Poprzedzone zmasowanym atakiem lotniczym na lotniska, linie komunikacyjne, punkty dowodzenia i magazyny, w nocy z 9 na 10 maja, siły niemieckie z grup armii Bocka i Rundstedta natarły na Francję przez granice Belgii, Holandii i Luksemburga. Osiągnięto absolutne zaskoczenie taktyczne w prawie każdym punkcie. Z ciemności wyłoniły się nagle niezliczone oddziały szturmowe, dobrze uzbrojone, nierzadko w lekką artylerię, i na długo przed nastaniem dnia 150 mil frontu stanęło w ogniu.
Holandia i Belgia, zaatakowane bez najmniejszego pretekstu czy ostrzeżenia, zwróciły się o pomoc. Holendrzy zawierzyli swojej linii wodnej; wszystkie śluzy, których wróg nie zdołał opanować lub odkryć, zostały otwarte, a holenderska straż graniczna odpierała najeźdźców ogniem. Belgom udało się zniszczyć mosty na Mozie, ale Niemcy zdobyli te nie zniszczone na Kanale Alberta.
Dla Belgii jedyną szansą obrony granic przed atakiem niemieckim był bliski sojusz z Francją i Wielką Brytanią. Linia Kanału Alberta i innych frontów wodnych była łatwa do obrony. Gdyby armie brytyjskie i francuskie, wspomagane przez armię belgijską, tuż po wypowiedzeniu wojny znalazły się na granicy Belgii we właściwym czasie, można by było z tych pozycji rozpocząć bardzo silną ofensywę przeciwko Niemcom. Ale rząd belgijski uznał, że ich bezpieczeństwo zależy od ścisłej neutralności, a ich jedyna nadzieja opierała się na wierze w dobrą wolę Niemców i poszanowanie przez nich traktatów.
Nawet po przystąpieniu Wielkiej Brytanii i Francji do wojny nie można było przekonać Belgów, aby ponownie przystąpili do starego sojuszu.
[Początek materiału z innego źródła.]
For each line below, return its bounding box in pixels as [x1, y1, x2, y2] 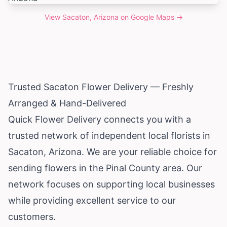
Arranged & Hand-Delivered [8, 97, 126, 108]
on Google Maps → [118, 12, 183, 21]
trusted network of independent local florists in [8, 130, 210, 141]
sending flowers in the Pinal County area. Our [8, 162, 202, 173]
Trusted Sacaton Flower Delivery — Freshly [8, 81, 194, 92]
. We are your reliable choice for [82, 146, 217, 157]
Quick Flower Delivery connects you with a [8, 113, 191, 125]
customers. [8, 211, 56, 222]
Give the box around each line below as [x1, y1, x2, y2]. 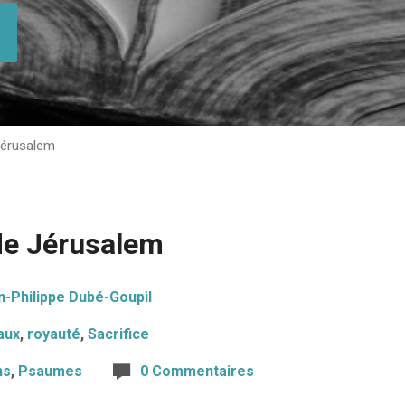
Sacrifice [88, 325, 149, 343]
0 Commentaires [140, 363, 254, 380]
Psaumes [18, 363, 82, 380]
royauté [27, 325, 80, 343]
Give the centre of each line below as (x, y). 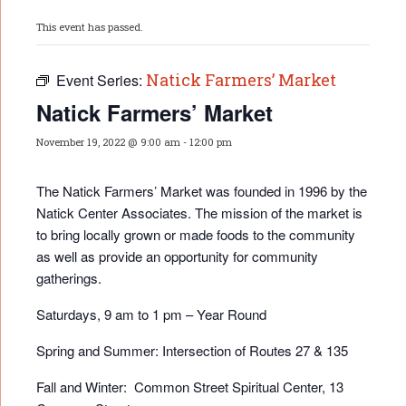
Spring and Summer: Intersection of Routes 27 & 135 (192, 351)
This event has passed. (90, 27)
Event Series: (101, 81)
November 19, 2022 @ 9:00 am (108, 142)
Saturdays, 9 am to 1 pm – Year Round (151, 314)
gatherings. (69, 278)
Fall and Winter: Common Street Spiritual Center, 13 (190, 387)
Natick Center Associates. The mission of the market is (199, 213)
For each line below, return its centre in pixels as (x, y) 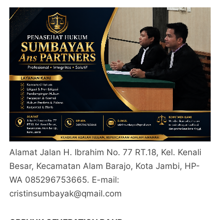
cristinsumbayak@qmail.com (66, 193)
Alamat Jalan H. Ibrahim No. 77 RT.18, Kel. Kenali (106, 152)
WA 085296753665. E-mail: (65, 179)
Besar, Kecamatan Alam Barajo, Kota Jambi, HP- (105, 166)
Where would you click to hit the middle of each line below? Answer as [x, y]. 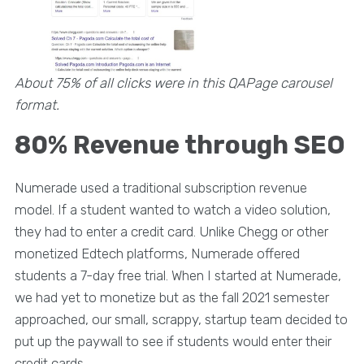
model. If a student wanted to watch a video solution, [172, 209]
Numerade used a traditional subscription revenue [160, 187]
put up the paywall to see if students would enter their [173, 341]
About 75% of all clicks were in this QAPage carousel [173, 82]
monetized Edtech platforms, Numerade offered [157, 253]
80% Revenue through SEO [180, 145]
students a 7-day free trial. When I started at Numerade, [178, 275]
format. [37, 104]
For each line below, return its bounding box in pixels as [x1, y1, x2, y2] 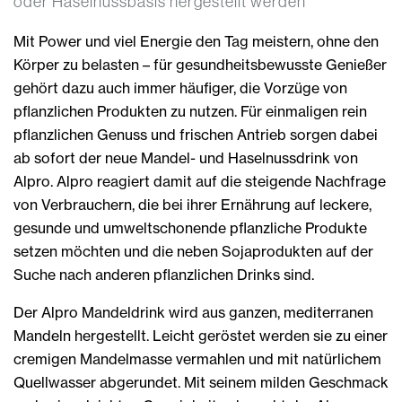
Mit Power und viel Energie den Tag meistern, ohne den [13, 31, 379, 50]
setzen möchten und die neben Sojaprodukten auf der [13, 241, 373, 260]
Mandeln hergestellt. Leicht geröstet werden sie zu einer [13, 326, 388, 345]
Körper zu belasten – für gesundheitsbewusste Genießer [13, 55, 387, 74]
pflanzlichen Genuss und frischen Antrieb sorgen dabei [13, 125, 378, 144]
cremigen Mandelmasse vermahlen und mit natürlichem [13, 349, 381, 368]
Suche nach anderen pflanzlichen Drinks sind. [13, 265, 314, 284]
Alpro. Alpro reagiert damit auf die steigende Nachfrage [13, 171, 386, 190]
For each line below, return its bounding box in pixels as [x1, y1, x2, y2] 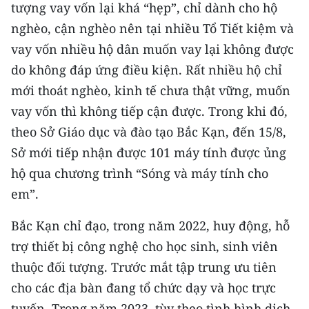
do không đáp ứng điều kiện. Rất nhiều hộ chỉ [11, 61, 282, 78]
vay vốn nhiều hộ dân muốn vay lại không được [11, 40, 294, 57]
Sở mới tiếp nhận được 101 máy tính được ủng [11, 143, 286, 161]
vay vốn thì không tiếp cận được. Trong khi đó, [11, 102, 288, 119]
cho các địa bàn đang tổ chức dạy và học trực [11, 279, 276, 296]
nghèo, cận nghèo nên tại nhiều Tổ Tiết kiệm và [11, 19, 294, 37]
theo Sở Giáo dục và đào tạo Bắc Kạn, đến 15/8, [11, 123, 286, 140]
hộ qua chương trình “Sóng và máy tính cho [11, 164, 268, 181]
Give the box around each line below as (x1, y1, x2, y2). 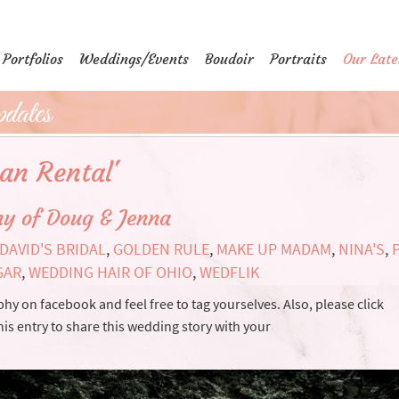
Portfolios (3, 50, 63, 68)
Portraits (270, 50, 327, 68)
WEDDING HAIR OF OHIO (28, 262, 192, 282)
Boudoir (205, 50, 254, 68)
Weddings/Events (79, 50, 189, 68)
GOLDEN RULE (113, 239, 209, 259)
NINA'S (338, 239, 385, 259)
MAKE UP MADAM (216, 239, 331, 259)
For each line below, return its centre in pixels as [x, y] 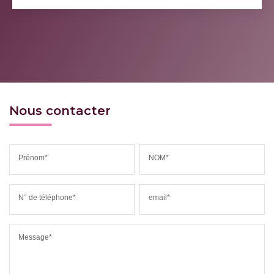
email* [160, 197]
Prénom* [33, 157]
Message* [35, 237]
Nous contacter [60, 110]
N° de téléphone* [47, 197]
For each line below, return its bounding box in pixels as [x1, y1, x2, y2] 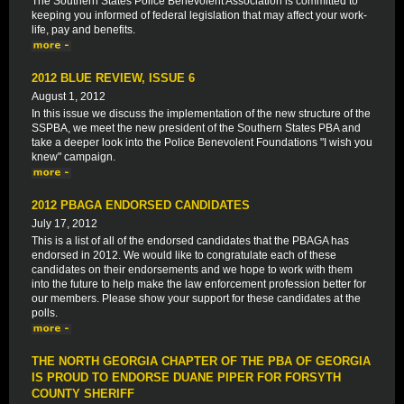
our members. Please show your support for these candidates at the [32, 292, 361, 305]
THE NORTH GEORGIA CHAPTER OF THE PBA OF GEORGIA [32, 354, 371, 368]
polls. [32, 307, 58, 319]
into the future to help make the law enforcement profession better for [32, 278, 366, 290]
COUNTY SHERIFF [32, 387, 134, 400]
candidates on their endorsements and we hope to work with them [32, 263, 353, 276]
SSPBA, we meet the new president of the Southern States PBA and [32, 122, 361, 134]
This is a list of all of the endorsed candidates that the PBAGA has [32, 234, 349, 247]
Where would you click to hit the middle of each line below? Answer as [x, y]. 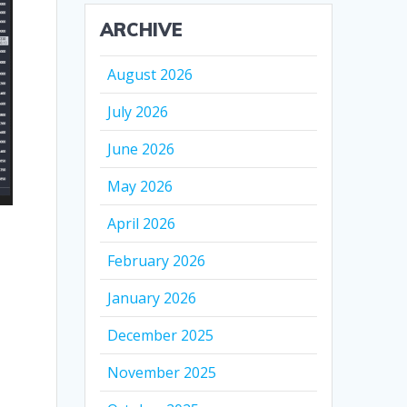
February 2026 [157, 261]
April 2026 [142, 224]
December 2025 [161, 336]
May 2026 [140, 187]
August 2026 [150, 75]
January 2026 [152, 298]
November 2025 [162, 373]
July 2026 [138, 112]
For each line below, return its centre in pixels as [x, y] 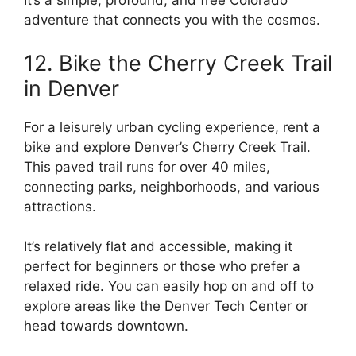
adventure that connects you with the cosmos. [172, 20]
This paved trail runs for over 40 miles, [147, 166]
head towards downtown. [106, 326]
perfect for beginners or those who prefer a [162, 267]
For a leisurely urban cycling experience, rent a [172, 127]
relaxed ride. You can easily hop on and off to [169, 286]
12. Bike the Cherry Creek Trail [178, 63]
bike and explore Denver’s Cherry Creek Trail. [167, 147]
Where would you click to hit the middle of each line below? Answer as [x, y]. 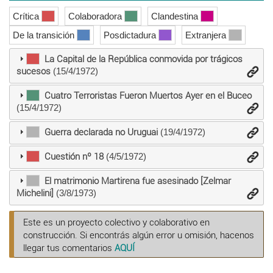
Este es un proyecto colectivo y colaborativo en [116, 222]
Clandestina [176, 16]
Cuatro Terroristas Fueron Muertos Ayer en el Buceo [148, 96]
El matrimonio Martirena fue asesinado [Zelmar [137, 181]
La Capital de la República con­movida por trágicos [143, 59]
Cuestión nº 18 [74, 157]
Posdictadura [131, 35]
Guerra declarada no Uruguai [101, 133]
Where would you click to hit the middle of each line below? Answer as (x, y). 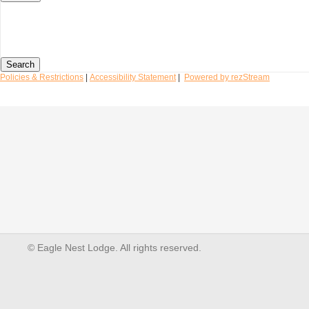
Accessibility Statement (133, 77)
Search (20, 64)
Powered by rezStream (227, 77)
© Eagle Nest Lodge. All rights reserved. (114, 248)
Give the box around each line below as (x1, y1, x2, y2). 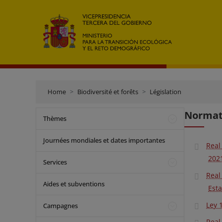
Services (43, 158, 67, 166)
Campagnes (43, 201, 78, 210)
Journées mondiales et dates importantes (43, 136, 165, 145)
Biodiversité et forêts (77, 87, 138, 96)
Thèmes (43, 114, 66, 123)
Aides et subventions (43, 179, 105, 188)
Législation (150, 87, 181, 96)
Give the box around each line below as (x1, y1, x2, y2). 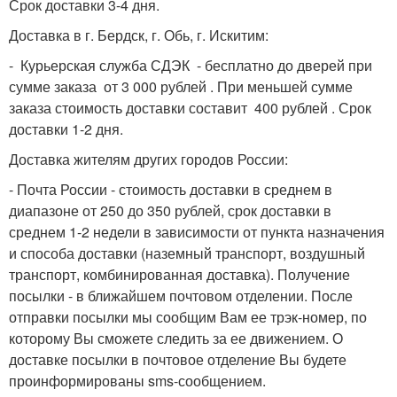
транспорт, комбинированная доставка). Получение (9, 263, 350, 284)
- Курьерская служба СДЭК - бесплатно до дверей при (9, 54, 372, 75)
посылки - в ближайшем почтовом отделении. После (9, 284, 353, 306)
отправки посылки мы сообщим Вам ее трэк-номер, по (9, 306, 367, 327)
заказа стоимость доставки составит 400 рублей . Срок (9, 97, 371, 118)
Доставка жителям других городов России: (9, 148, 288, 169)
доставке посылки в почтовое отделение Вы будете (9, 348, 346, 370)
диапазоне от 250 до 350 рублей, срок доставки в (9, 199, 331, 221)
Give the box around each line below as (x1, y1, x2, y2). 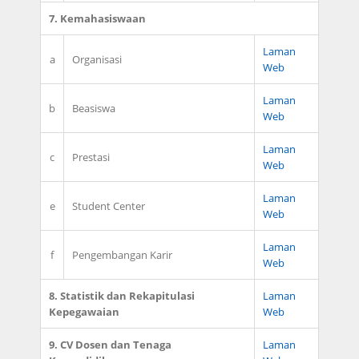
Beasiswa (72, 101, 115, 115)
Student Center (72, 199, 145, 213)
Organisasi (72, 52, 122, 67)
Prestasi (72, 150, 110, 164)
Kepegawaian (49, 305, 119, 319)
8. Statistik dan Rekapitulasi (49, 288, 195, 303)
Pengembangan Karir (72, 248, 172, 262)
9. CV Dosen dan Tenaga (49, 337, 171, 352)
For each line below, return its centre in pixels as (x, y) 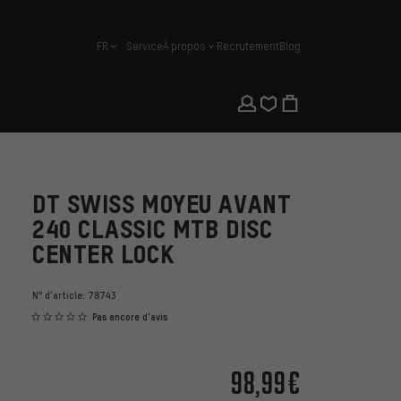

Twierdzili, że będą bronić swej neutralności do ostatniej kropli krwi i usytuowali 9/10 swoich sił na granicy z Niemcami, jednocześnie zabraniając armii angielsko-francuskiej wejścia do swego kraju w celu skutecznego przygotowania obrony lub wyprzedzenia atakiem. Budowa nowych linii i rowu przeciwlotniczego przez armie brytyjskie zimą 1939 roku, z 1 armią francuską z prawej strony granicy francusko-belgijskiej, była dla nas jedynym dostępnym zabezpieczeniem.
xxxxxxxx
Jeśli więcej niż połowa armii francuskiej znajdowała się tam, gdzie umocnienia były najlepsze, czyli na Linii Maginota, a tam, gdzie były najgorsze, czyli na „Weak fortifications”, znajdowała się mniej niż połowa armii francuskiej, to kto podjął taką decyzję, która, mówiąc wprost, była sabotażem. W dalszej części Churchill sugeruje, że istniał konflikt pomiędzy generałem Gamelinem a generałem Georgesem, co uniemożliwiało sprawne dowodzenie. Jednak Francja nie była dyktaturą wojskową i władza zwierzchnia nad armią należała do władz cywilnych. Kto więc odpowiadał za taki stan? O tym Churchill nie pisze. Niezrozumiały wydaje się też opór Belgów i upieranie się przy neutralności i wiara w to, że Niemcy będą ją respektować. Wygląda na to, że oni również dostawali instrukcje z góry.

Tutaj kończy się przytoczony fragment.